ON A DAY LIVED IN HEAVEN, BABIES SWEEP GIANTS, 13-7, 5-2.

It was a great day for autmnally roaring vintage base ball at the  George Ranch yesterday as the Houston Babies squared off against the local Richmond Giants yesterday, October 24, 2009. Only the date claimed anchorage in the 21st century. Everything else suggested that we had all, finally and at last, found our way through that time warp into the 19th century romper room of baseball’s infancy as the national pastime, when it was a game played without gloves and with abundant fortitude for the contest that needed two words, “base ball,” to describe itself.

SKIPPER BOB DORRILL'S MODEL T STYLE SUITS BABIES TO A T!

SKIPPER BOB DORRILL'S MODEL T STYLE SUITS BABIES TO A T!

 Some Babies players arrived for the 10:30 AM scheduled twin bill with the Giants by automobile. They parked their vehicles with the same kind of finely-tuned precision and machine-powered mechanization that goes into their approach to team-victorious vintage 19th century base ball – when no one had even heard of a Model T and most simply laughed at the concept of a horseless carriage!

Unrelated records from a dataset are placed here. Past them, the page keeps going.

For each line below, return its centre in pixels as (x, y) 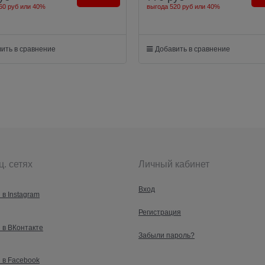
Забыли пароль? (167, 235)
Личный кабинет (174, 164)
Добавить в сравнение (193, 49)
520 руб (181, 6)
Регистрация (160, 213)
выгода (158, 6)

NEVER LOOK BACK. SOMETHING MIGHT BE GAINING ON YOU.

NEVER LOOK BACK. SOMETHING MIGHT BE GAINING ON YOU.

Four of ten members who attempted coming by bicycle out the Southwest Freeway also arrived, but we’ll take a .400 arrival percentage any day of the week and twice on a perfect Saturday Game Day in October. We tried to get our cyclists, especially, to heed the wisdom of the wonderful Satchel Paige about the danger of looking back. Too bad about the deep sixers we lost. We simply feel fortunate that 40% actually did heed the warning . Had we lost those four players too, we would have faced the perils of renegotiation on our double game contract and possible forfeiture to the Richmond club.
"HAVE YOU HEARD THE GERMAN BAND?" ... EXCERPT FROM "THE PRODUCERS"

"HAVE YOU HEARD THE GERMAN BAND?" ... EXCERPT FROM "THE PRODUCERS"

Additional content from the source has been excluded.